On November 7, the US Supreme Court again declined to say whether it will hear the Texas redistricting case (can a state redistrict congressional districts in the middle of the decade for partisan reasons?). The case is now on conference for November 10, with results to be announced November 14.
A Maxon-Dixon Poll released November 4 shows the Democratic nominee for Governor of Virginia with 45%, the Republican nominee with 44%, and independent Russell Potts at 4%.
The Oregon Secretary of State has tentatively decided to issue a regulation that would injure independent candidates. Earlier this year, the legislature passed HB 2614, which says that it is illegal for a voter to nominate more than a single candidate for the November election. HB 2614 did not say what is to be done if a voter signs an independent candidate’s petition and then votes in the primary. The Secretary of State is about to issue a regulation saying, in that case, the signature is invalid but the later act of voting in the primary is legal.
No other state has ever followed a policy of disallowing the first nominating act, and permitting the second act. West Virginia formerly had a law that didn’t permit voters to sign an independent candidate petition and vote in the primary. But in West Virginia, if a voter signed the independent candidate’s petition, the signature was considered valid even if the voter did vote in the primary afterwards. Instead, it was illegal for the voter to vote in the primary (this law was never enforced, and has since been repealed).
New York formerly had such a law, but the New York State Supreme Court ruled in Lily v Mahoney in 1977 that if a signature is valid on the day it is signed, it cannot be invalidated later by the act of the voter voting in the primary. Like West Virginia, New York later repealed its primary screen-out restriction.
Other states with a primary screen-out simply didn’t permit independent candidate petitions to circulate until after the primary. Oregon has no such restriction on when independent candidates can be circulated.

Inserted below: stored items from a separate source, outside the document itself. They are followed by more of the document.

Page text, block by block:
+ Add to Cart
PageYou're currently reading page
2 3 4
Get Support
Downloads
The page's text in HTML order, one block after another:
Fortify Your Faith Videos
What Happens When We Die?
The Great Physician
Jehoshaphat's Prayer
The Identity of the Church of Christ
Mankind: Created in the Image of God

Please ask the Oregon Secretary of State not to promulgate the proposed regulation. E-mail is email@example.com; phone is 503-986-1518; address is Hon. Bill Bradbury, Secretary of State, State Capitol, Salem Or 97310.

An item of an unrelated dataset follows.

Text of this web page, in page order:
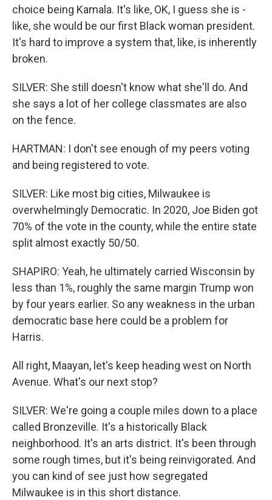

On November 4, the 8th circuit invalidated a Minnesota state campaign finance law that makes it illegal for charities to request donations from candidates. Minnesota Citizens Concerned for Life v Kelley, 03-4077.
On November 1, Libertarian Doug Anderson was elected to the Lakewood, Colorado city council. This is the second time Anderson has won an election as a Libertarian. In 1987 he was elected to the Denver election commission. Both elections are technically non-partisan. Thanks to Third Party Watch for this news.
On the evening of November 2, the US House of Representatives failed to pass HR 1606, which would exempt the internet from campaign finance restrictions. The bill received 225 “Yes” votes and 182 “No” votes, but it needed two-thirds to pass, for procedural reasons. The bill’s sponsor, Jeb Hensarling (R-Texas) will bring it up again at a time when it only needs a majority.